Required work — The answer must consist only of the lines in the records below from the line with "voor haar leden. [37, 31]" to the line with "ATE Rosario. Noticias. (71, 236)", both included, copied word for word with every picture left out.

Listed entries —
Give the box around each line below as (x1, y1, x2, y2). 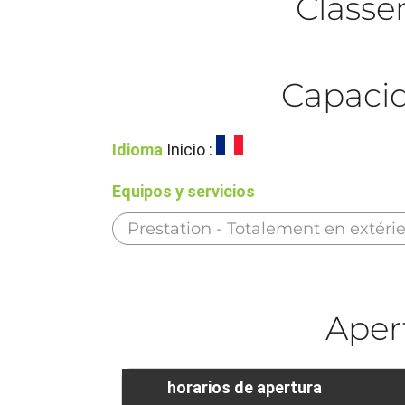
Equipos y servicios (112, 181, 256, 201)
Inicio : (163, 139, 217, 159)
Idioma (112, 139, 164, 159)
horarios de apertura (167, 377, 323, 397)
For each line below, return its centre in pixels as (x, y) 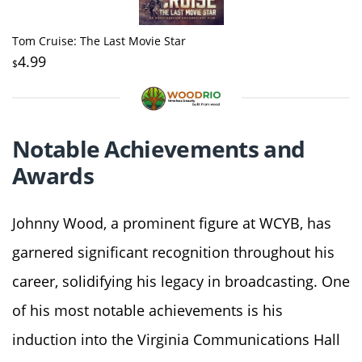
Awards (53, 175)
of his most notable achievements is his (147, 310)
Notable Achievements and (159, 148)
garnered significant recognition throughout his (173, 252)
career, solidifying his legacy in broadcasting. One (181, 281)
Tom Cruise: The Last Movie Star (99, 40)
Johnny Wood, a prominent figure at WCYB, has (172, 223)
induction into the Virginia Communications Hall (176, 339)
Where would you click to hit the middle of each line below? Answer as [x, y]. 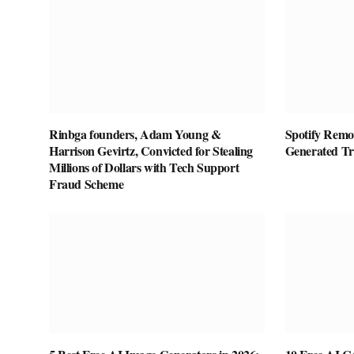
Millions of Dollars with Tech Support [144, 167]
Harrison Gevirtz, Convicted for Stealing [151, 150]
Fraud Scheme [87, 183]
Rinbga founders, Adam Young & [135, 134]
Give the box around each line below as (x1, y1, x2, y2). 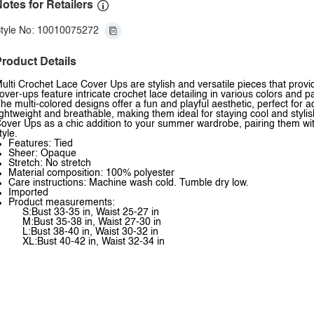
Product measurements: (8, 198, 115, 207)
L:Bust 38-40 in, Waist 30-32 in (22, 227, 158, 237)
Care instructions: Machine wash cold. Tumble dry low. (8, 178, 249, 188)
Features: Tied (8, 139, 73, 149)
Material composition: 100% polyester (8, 168, 175, 178)
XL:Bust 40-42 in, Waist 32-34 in (22, 237, 165, 247)
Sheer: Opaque (8, 149, 76, 158)
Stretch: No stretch (8, 158, 91, 168)
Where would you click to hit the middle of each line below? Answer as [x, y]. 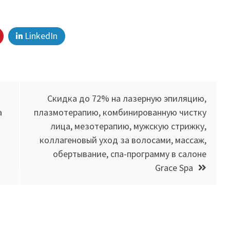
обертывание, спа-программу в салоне [130, 154]
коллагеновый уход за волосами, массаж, [123, 140]
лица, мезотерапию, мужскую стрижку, [128, 126]
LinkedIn [40, 35]
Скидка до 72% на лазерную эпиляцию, [127, 98]
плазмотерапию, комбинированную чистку [120, 112]
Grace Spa [174, 167]
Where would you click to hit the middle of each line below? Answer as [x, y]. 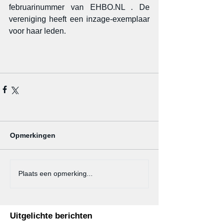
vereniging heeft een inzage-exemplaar [79, 19]
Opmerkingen [33, 135]
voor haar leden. [37, 31]
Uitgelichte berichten [51, 216]
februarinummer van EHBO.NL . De [79, 7]
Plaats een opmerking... [55, 174]
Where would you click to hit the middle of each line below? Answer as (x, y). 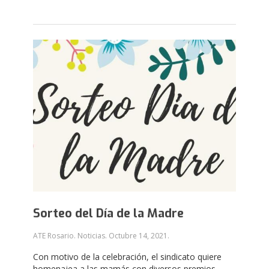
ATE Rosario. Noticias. (71, 236)
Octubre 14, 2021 (138, 236)
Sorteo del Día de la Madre (108, 213)
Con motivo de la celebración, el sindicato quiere (127, 257)
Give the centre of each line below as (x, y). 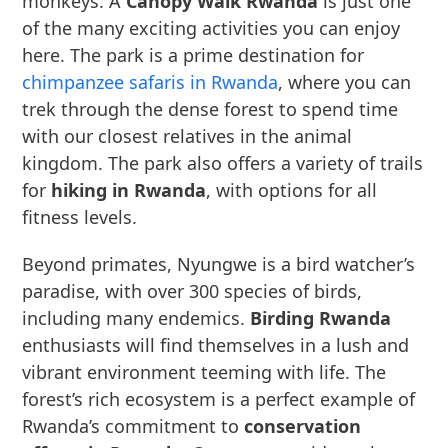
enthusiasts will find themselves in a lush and (216, 345)
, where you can (345, 82)
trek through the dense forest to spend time (210, 109)
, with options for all (292, 190)
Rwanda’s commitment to (133, 426)
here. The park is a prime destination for (193, 55)
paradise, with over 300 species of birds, (192, 291)
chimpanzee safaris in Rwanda (150, 82)
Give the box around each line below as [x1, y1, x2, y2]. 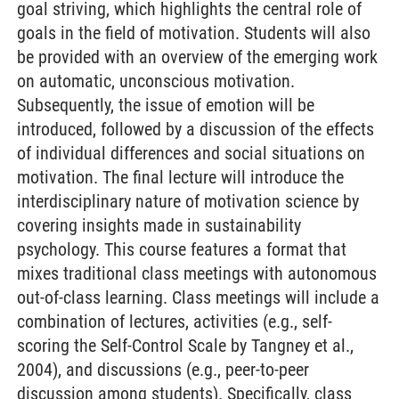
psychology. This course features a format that [17, 239, 346, 260]
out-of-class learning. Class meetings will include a [17, 287, 379, 308]
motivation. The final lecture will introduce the [17, 167, 344, 188]
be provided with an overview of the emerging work [17, 46, 378, 68]
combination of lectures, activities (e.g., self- [17, 311, 332, 332]
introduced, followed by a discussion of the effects [17, 118, 374, 140]
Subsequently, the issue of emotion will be [17, 94, 314, 116]
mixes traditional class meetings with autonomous [17, 263, 377, 284]

Solution below —
voor haar leden. [37, 31]
Uitgelichte berichten [51, 216]
februarinummer van EHBO.NL . De [79, 7]
Plaats een opmerking... [55, 174]
Where would you click to hit the middle of each line below? Answer as (x, y). 
ATE Rosario. Noticias. (71, 236)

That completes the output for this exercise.